### TASK DETAILS
For the listing below, give the number of lines that hold the string "components", without anything else.

*** PROVIDED RECORDS ***

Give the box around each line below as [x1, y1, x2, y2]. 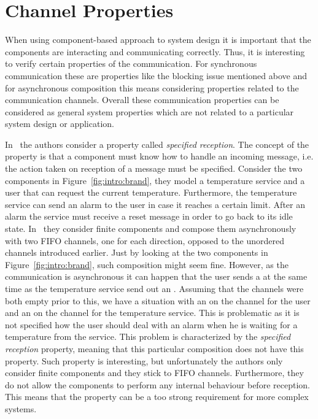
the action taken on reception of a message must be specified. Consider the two [5, 162, 303, 175]
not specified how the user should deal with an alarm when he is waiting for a [5, 318, 298, 331]
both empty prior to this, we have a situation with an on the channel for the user [5, 294, 311, 307]
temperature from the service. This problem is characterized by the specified [5, 330, 291, 343]
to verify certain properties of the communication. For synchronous [5, 57, 257, 70]
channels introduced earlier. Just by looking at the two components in [5, 246, 268, 259]
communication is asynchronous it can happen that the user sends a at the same [5, 270, 308, 283]
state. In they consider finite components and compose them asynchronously [5, 222, 297, 235]
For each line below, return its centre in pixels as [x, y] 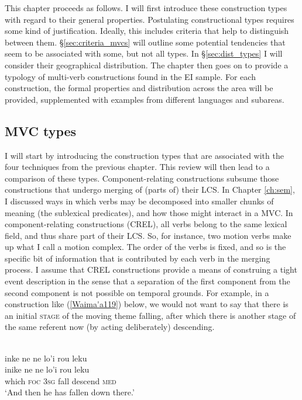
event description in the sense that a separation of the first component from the [147, 281]
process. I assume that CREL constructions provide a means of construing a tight [151, 269]
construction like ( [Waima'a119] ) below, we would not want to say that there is [147, 304]
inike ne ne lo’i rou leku [47, 369]
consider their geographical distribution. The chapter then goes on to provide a [147, 65]
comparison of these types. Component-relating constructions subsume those [142, 178]
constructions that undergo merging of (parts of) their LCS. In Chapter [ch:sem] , [150, 189]
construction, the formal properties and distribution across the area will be [139, 88]
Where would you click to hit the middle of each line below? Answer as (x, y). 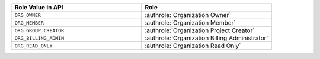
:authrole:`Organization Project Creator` (200, 30)
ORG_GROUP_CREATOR (39, 30)
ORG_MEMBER (29, 22)
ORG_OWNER (28, 15)
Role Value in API (39, 7)
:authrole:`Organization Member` (190, 22)
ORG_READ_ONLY (33, 46)
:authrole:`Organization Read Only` (193, 46)

*** End of PROVIDED RECORDS ***

### RESPONSE AREA
2